**Action item**:
Please take the lines from the one holding "eol 表示行末 [30, 222]" through the one holding "Elisp 的正则表达式语法以繁杂著称，分析起来特别麻烦。今天发现一个 xr" in the data below and copy them exactly.

**Data records**:
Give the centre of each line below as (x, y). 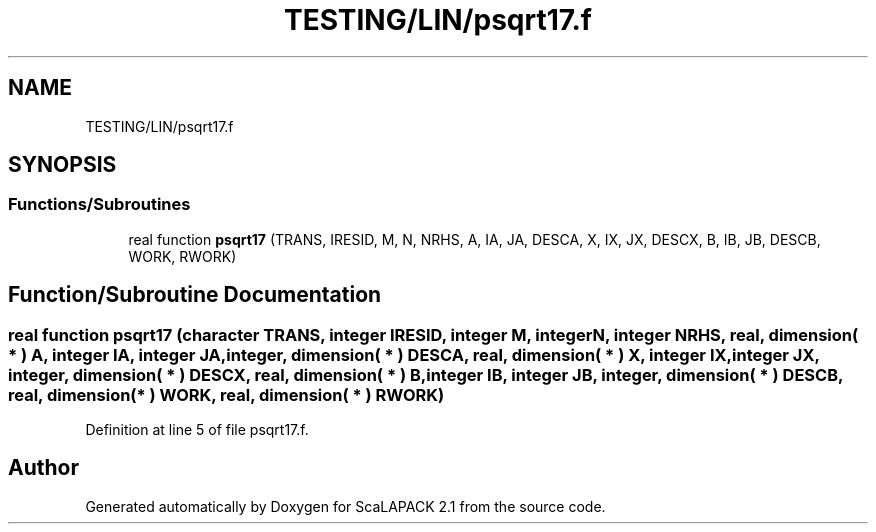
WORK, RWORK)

--

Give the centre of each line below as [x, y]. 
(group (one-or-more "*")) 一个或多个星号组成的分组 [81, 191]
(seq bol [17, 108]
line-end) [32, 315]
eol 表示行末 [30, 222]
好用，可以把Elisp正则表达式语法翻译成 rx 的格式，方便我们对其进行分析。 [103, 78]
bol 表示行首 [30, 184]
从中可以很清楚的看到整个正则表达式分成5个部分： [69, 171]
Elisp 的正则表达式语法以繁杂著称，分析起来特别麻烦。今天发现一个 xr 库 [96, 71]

---

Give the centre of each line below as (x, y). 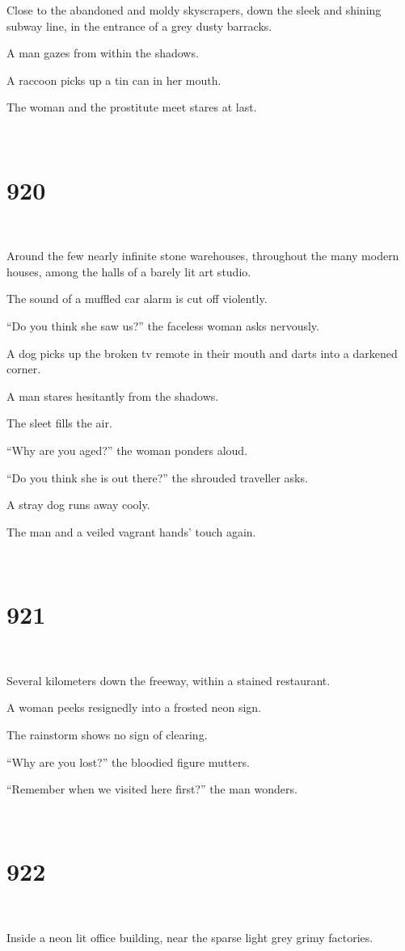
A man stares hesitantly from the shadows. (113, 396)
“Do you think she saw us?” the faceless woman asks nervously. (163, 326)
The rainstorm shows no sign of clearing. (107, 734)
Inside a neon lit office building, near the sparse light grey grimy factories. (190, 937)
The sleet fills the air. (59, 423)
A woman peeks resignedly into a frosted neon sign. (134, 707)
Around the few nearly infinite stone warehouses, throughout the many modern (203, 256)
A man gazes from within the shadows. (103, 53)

**Response to this exercise**:
eol 表示行末 [30, 222]
好用，可以把Elisp正则表达式语法翻译成 rx 的格式，方便我们对其进行分析。 [103, 78]
bol 表示行首 [30, 184]
从中可以很清楚的看到整个正则表达式分成5个部分： [69, 171]
Elisp 的正则表达式语法以繁杂著称，分析起来特别麻烦。今天发现一个 xr 库 [96, 71]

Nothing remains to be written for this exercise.